Kirchoff's Law | Physics Optional Notes for UPSC PDF Download
Kirchhoff’s First Law or Kirchhoff’s Current Law (KCL)
The first law of Kirchhoff deals with the current in the circuit. According to Kirchhoff’s Current Law, the algebraic sum of currents at any node of a circuit is zero. The total current entering a junction is exactly equal to the total current leaving the junction. This law is based on the Conservation of Charges.
From the below image we can say that:
∑ incoming = ∑ outgoing
Q. Find the current in the given circuit.

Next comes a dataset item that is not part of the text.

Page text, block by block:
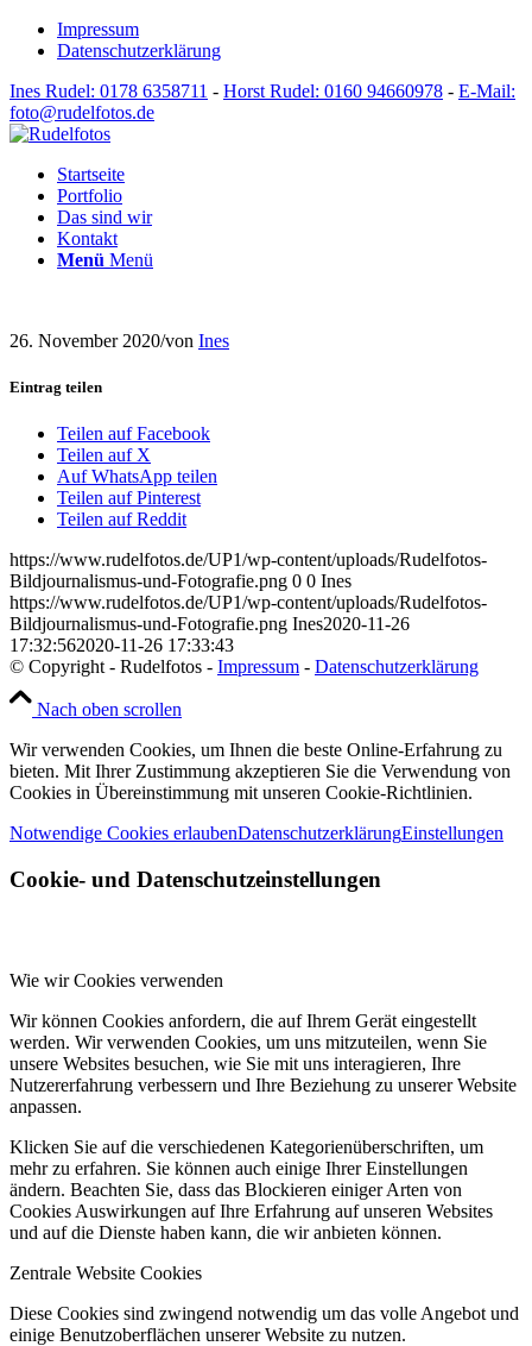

Ans. At a node only one value of current is possible
So, here violation of KCL
So, no current is possible in the circuit.
Memory Tip
KCL applies to any lumped network irrespective of the nature of the network; whether unilateral or bilateral, active or passive, linear or nonlinear.

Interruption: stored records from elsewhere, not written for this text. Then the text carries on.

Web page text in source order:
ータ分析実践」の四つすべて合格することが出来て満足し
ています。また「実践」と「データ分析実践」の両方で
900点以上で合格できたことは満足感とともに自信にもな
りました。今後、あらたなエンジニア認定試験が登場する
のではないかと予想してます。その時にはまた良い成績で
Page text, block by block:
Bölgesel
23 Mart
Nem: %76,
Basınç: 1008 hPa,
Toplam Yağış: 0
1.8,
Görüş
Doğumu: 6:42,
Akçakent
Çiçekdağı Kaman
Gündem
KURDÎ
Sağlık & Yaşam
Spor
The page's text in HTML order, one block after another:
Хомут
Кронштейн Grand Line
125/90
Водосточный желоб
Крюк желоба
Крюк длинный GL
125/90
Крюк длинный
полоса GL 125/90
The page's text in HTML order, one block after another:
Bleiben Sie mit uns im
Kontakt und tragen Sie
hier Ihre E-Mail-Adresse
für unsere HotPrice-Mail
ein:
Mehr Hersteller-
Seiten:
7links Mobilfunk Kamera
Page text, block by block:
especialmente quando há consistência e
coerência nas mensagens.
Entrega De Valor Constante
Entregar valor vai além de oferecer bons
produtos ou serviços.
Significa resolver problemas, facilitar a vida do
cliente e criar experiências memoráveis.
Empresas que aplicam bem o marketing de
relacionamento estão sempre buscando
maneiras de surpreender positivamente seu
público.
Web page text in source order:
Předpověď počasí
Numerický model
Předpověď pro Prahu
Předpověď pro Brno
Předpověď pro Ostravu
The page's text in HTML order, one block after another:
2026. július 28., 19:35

- KCL does not apply to distributed networks.
- Current always travel in a less resistant path.
- KCL is always giving conservation of charge.

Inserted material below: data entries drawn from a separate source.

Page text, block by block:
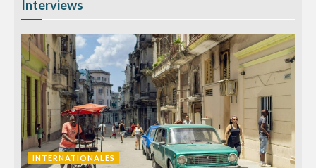
Interviews
INTERNATIONALES
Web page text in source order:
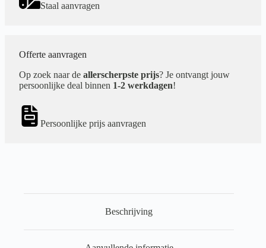
Staal aanvragen
Offerte aanvragen
Op zoek naar de allerscherpste prijs? Je ontvangt jouw
persoonlijke deal binnen 1-2 werkdagen!
Persoonlijke prijs aanvragen
Beschrijving
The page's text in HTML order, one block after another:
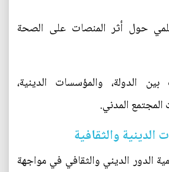
حول أثر المنصات على الصحة
بين الدولة، والمؤسسات الدينية،
المدني.
والثقافية
الدور الديني والثقافي في مواجهة
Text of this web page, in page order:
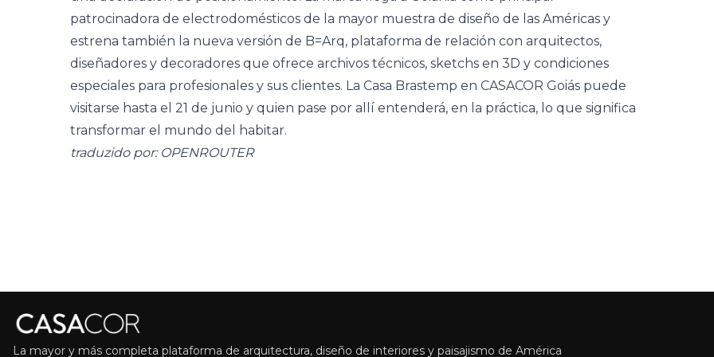
patrocinadora de electrodomésticos de la mayor muestra de diseño de las Américas y
estrena también la nueva versión de B=Arq, plataforma de relación con arquitectos,
diseñadores y decoradores que ofrece archivos técnicos, sketchs en 3D y condiciones
especiales para profesionales y sus clientes. La Casa Brastemp en CASACOR Goiás puede
visitarse hasta el 21 de junio y quien pase por allí entenderá, en la práctica, lo que significa
transformar el mundo del habitar.
traduzido por: OPENROUTER
La mayor y más completa plataforma de arquitectura, diseño de interiores y paisajismo de América
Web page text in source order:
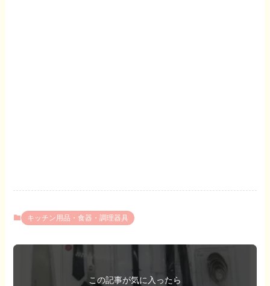
キッチン用品・食器・調理器具
この記事が気に入ったら
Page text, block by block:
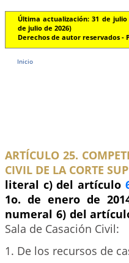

- The maximum amount of current is flowing in a short circuit because of zero resistance.
- There is no flow of current in an open circuit because of infinite resistance.
Kirchhoff’s Second Law or Kirchhoff’s Voltage Law (KVL)
Kirchhoff’s Voltage Law or the second law deals with the voltage drop in a circuit. When current flows in a circuit, the magnitude of the current changes according to the product of current and resistance or emf by which it is connected in the circuit. According to this law, the algebraic sum of voltage (or voltage drops) in any closed path of the network in a specific direction is zero.
The sign while going moving in the loop totally depends on the user,
If we consider while going from positive (+) to negative (–) (it depends on the user to consider) it acts as a drop or gain.
The answer is unaffected by this sign.
- Suppose we consider it as a drop (-) when going from positive (+) to negative (-).
- Let’s start with Resistance R1. Current goes from one point to another (positive to negative) and the voltage drop is taken as negative (-).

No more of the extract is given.